Eight members of the Spaces of Commoning research group sit around a large office table. They are organizing a summer school called “Commoning the City” and it is one of their last meetings before the event. They are still undecided on how to organize the provision of food:
A: So, I spoke to the organic food store and they said they could deliver a meal each day including salad for quite a reasonable price.
B: I still like the idea that summer school participants prepare food together. It’s a way of getting to know one another and it could become part of our knowledge production.
C: On paper this sounds great, but if you think about it, there would always be a group spending the whole morning organizing and preparing food. When you think of our dense program, we just don’t have enough time …

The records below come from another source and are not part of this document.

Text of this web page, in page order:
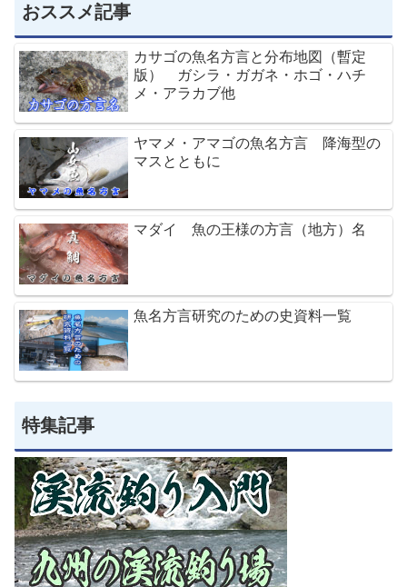
おススメ記事
カサゴの魚名方言と分布地図（暫定
版） ガシラ・ガガネ・ホゴ・ハチ
メ・アラカブ他
ヤマメ・アマゴの魚名方言 降海型の
マスとともに
マダイ 魚の王様の方言（地方）名
魚名方言研究のための史資料一覧
特集記事
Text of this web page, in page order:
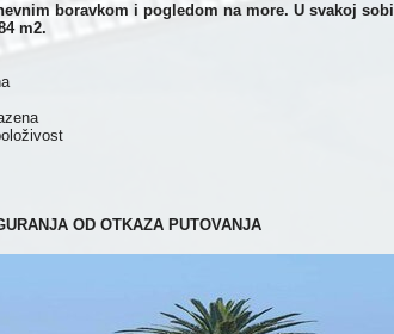
boravkom i pogledom na more. U svakoj sobi
m2.
OD OTKAZA PUTOVANJA
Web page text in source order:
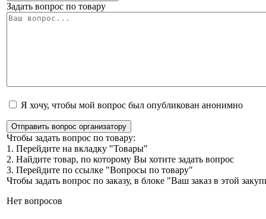
Задать вопрос по товару
Я хочу, чтобы мой вопрос был опубликован анонимно
Отправить вопрос организатору
Чтобы задать вопрос по товару:
1. Перейдите на вкладку "Товары"
2. Найдите товар, по которому Вы хотите задать вопрос
3. Перейдите по ссылке "Вопросы по товару"
Чтобы задать вопрос по заказу, в блоке "Ваш заказ в этой
Нет вопросов
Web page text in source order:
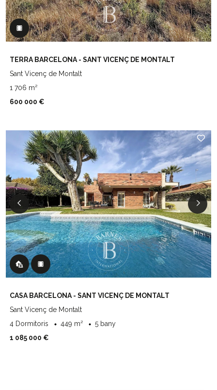
TERRA BARCELONA - SANT VICENÇ DE MONTALT
Sant Vicenç de Montalt
1 706 m²
600 000 €
CASA BARCELONA - SANT VICENÇ DE MONTALT
Sant Vicenç de Montalt
4 Dormitoris
449 m²
5 bany
1 085 000 €
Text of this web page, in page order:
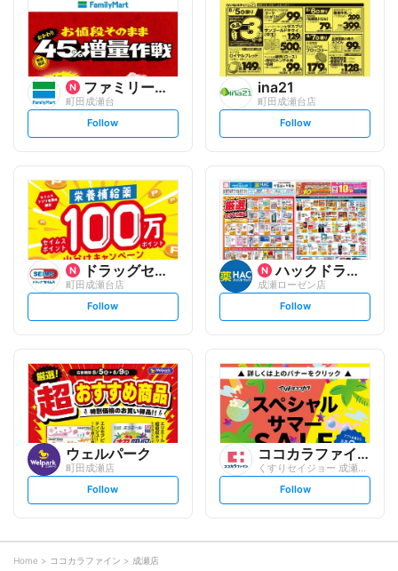
ファミリーマート
町田成瀬台
s
t
l
o
w
Follow
ina21
町田成瀬台店
s
t
l
o
w
Follow
ドラッグセイムス
町田成瀬台店
s
t
l
o
w
Follow
ハックドラッグ
成瀬ローゼン店
s
t
l
o
w
Follow
ウェルパーク
町田成瀬店
s
t
o
w
Follow
ココカラファイン
s
t
Follow
Home ココカラファイン 成瀬店
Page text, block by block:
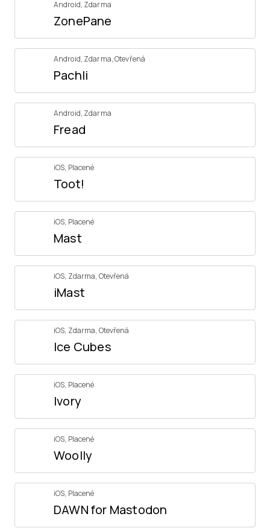
Android, Zdarma
ZonePane
Android, Zdarma,Otevřená
Pachli
Android, Zdarma
Fread
iOS, Placené
Toot!
iOS, Placené
Mast
iOS, Zdarma, Otevřená
iMast
iOS, Zdarma, Otevřená
Ice Cubes
iOS, Placené
Ivory
iOS, Placené
Woolly
iOS, Placené
DAWN for Mastodon
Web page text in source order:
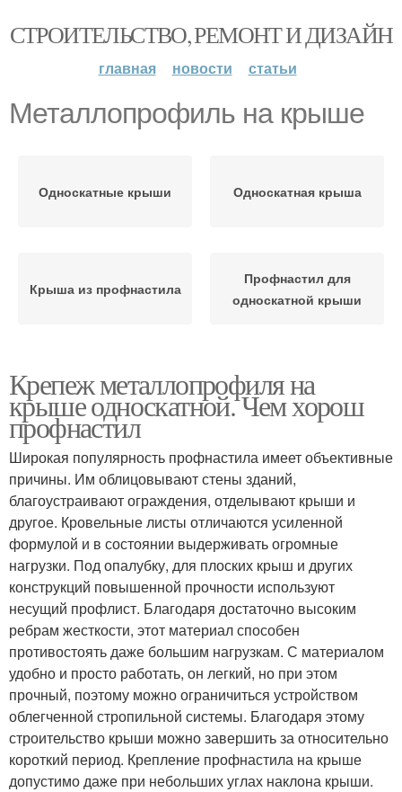
СТРОИТЕЛЬСТВО, РЕМОНТ И ДИЗАЙН
главная новости статьи
Металлопрофиль на крыше
Односкатные крыши Односкатная крыша
Крыша из профнастила
Профнастил для
односкатной крыши
Крепеж металлопрофиля на
крыше односкатной. Чем хорош
профнастил
Широкая популярность профнастила имеет объективные
причины. Им облицовывают стены зданий,
благоустраивают ограждения, отделывают крыши и
другое. Кровельные листы отличаются усиленной
формулой и в состоянии выдерживать огромные
нагрузки. Под опалубку, для плоских крыш и других
конструкций повышенной прочности используют
несущий профлист. Благодаря достаточно высоким
ребрам жесткости, этот материал способен
противостоять даже большим нагрузкам. С материалом
удобно и просто работать, он легкий, но при этом
прочный, поэтому можно ограничиться устройством
облегченной стропильной системы. Благодаря этому
строительство крыши можно завершить за относительно
короткий период. Крепление профнастила на крыше
допустимо даже при небольших углах наклона крыши.
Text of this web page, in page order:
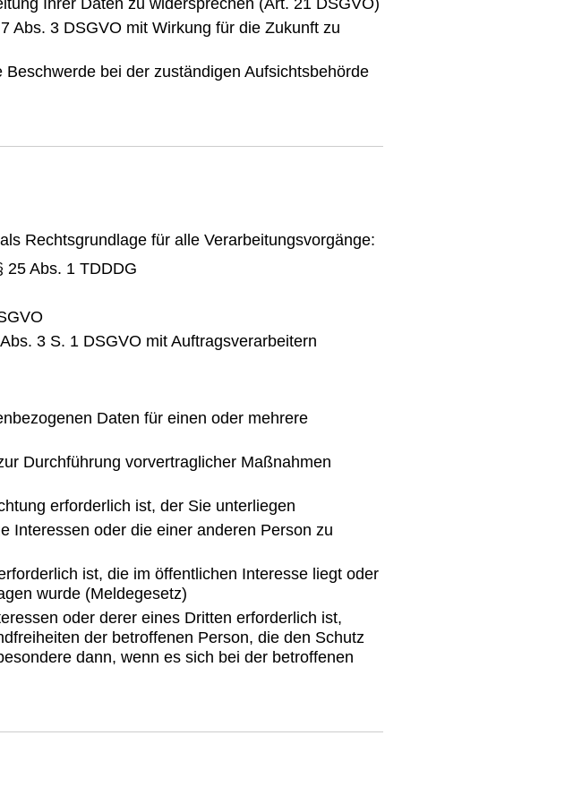
Abs. 3 DSGVO mit Wirkung für die Zukunft zu
bei der zuständigen Aufsichtsbehörde
Rechtsgrundlage für alle Verarbeitungsvorgänge:
25 Abs. 1 TDDDG
3 S. 1 DSGVO mit Auftragsverarbeitern
Daten für einen oder mehrere
Durchführung vorvertraglicher Maßnahmen
erforderlich ist, der Sie unterliegen
Interessen oder die einer anderen Person zu
ist, die im öffentlichen Interesse liegt oder
wurde (Meldegesetz)
oder derer eines Dritten erforderlich ist,
der betroffenen Person, die den Schutz
dann, wenn es sich bei der betroffenen
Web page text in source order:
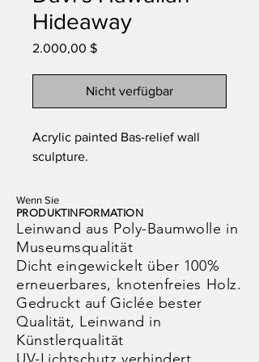
Hideaway
2.000,00 $Preis
Nicht verfügbar
Acrylic painted Bas-relief wall
sculpture.
Wenn Sie
PRODUKTINFORMATION
Leinwand aus Poly-Baumwolle in
Museumsqualität
Dicht eingewickelt über 100%
erneuerbares, knotenfreies Holz.
Gedruckt auf Giclée bester
Qualität, Leinwand in
Künstlerqualität
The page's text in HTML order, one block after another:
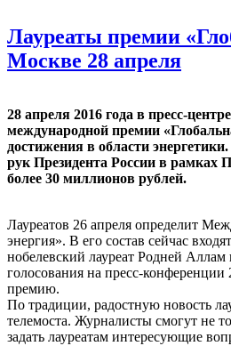
Лауреаты премии
Москве 28 апреля
28 апреля 2016 года в пресс-
международной премии
достижения в области
рук Президента России в рамках
более 30 миллионов рублей.
Лауреатов 26 апреля определит
энергия». В его состав сейчас
нобелевский лауреат Родней
голосования на пресс-
премию.
По традиции, радостную новость
телемоста. Журналисты смогут не
задать лауреатам интересующие
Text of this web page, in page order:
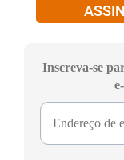
Inscreva-se
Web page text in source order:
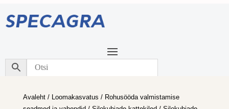
Avaleht/ Loomakasvatus / Rohusööda valmistamise
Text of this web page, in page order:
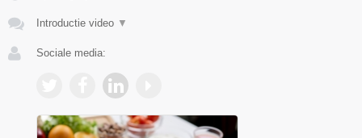
Introductie video ▼
Sociale media:
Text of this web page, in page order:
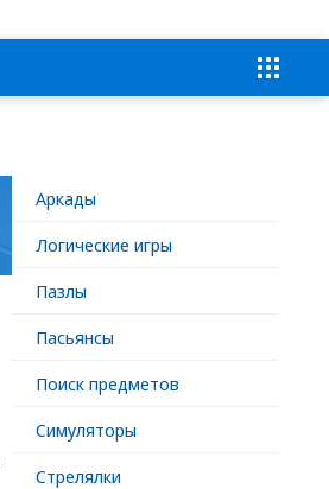
Аркады
Логические игры
Пазлы
Пасьянсы
Поиск предметов
Симуляторы
Стрелялки
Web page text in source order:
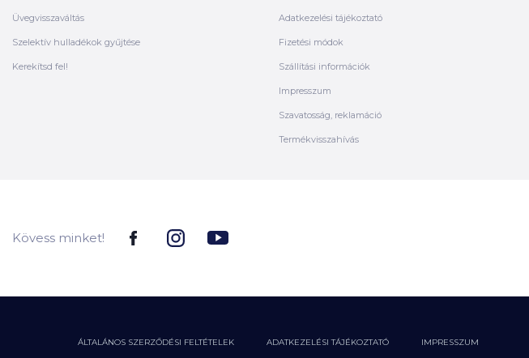
Üvegvisszaváltás
Szelektív hulladékok gyűjtése
Kerekítsd fel!
Adatkezelési tájékoztató
Fizetési módok
Szállítási információk
Impresszum
Szavatosság, reklamáció
Termékvisszahívás
Kövess minket!
ÁLTALÁNOS SZERZŐDÉSI FELTÉTELEK ADATKEZELÉSI TÁJÉKOZTATÓ IMPRESSZUM
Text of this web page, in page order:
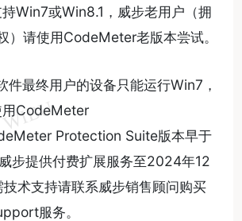
Win7或Win8.1，威步老用户（拥
）请使用CodeMeter老版本尝试。
件最终用户的设备只能运行Win7，
用CodeMeter
Protection Suite版本早于
步提供付费扩展服务至2024年12
技术支持请联系威步销售顾问购买
服务。

D: Have you ever organized collective cooking as part of an event? It eats up all the time and attention and pretty much dominates the entire setting. Do we really want this? We have so many interesting guests coming!
C: And cooking is one thing, but afterward, washing the dishes?
E: Still, I think it would be great if everyone is involved in the reproductive parts of the summer school—it’s part of the issue at stake. If each person attends one shift during the week it could really work. It’s half of a day you would miss.
F: I think C is right, I didn’t think about dishwashing. That’s a hassle. It really puts me off.
A: I can ask if the organic food store can take care of the dishes as well.
I wrote the above dialogue based on my recollections of the numerous meetings of the Spaces of Commoning research group. In June 2014 we organized a summer school and discussed, sometimes at great length, how we would provide food for our fifty guests during those nine days of workshops, discussions, tours, and talks. It’s no surprise that the actual exchanges (in contrast to our many other discussions) were not recorded—usually these issues do not take center stage. We, too, couldn’t help distinguishing between the work of discussing issues and developing ideas on commoning and the city, and the work of meeting the participants’ everyday needs. We understood that practices of commoning and reproductive labor—such as the provision of food—are closely related, but we struggled in tying the immediate and practical questions of the group’s physical needs with our academic and artistic formats of workshops, tours, and talks. Doubtless, unrecorded discussions like this one point to the difficulties we face when trying to overcome an existing order, one that ascribes less value to reproductive tasks than those one can list in a résumé. While we were experimenting with different spatial settings and situations—to introduce ideas of commoning in our working modes during the summer school—the cooking was done outside our venue and by somebody else. So what are the relations between the spaces of commoning and reproductive labor? How do such relations manifest themselves in designs or built spaces? How can one oppose established, spatial orders of productive/reproductive labor? What kinds of spaces are able to support such struggles? And what other power relations are involved in the organization of reproductive commons?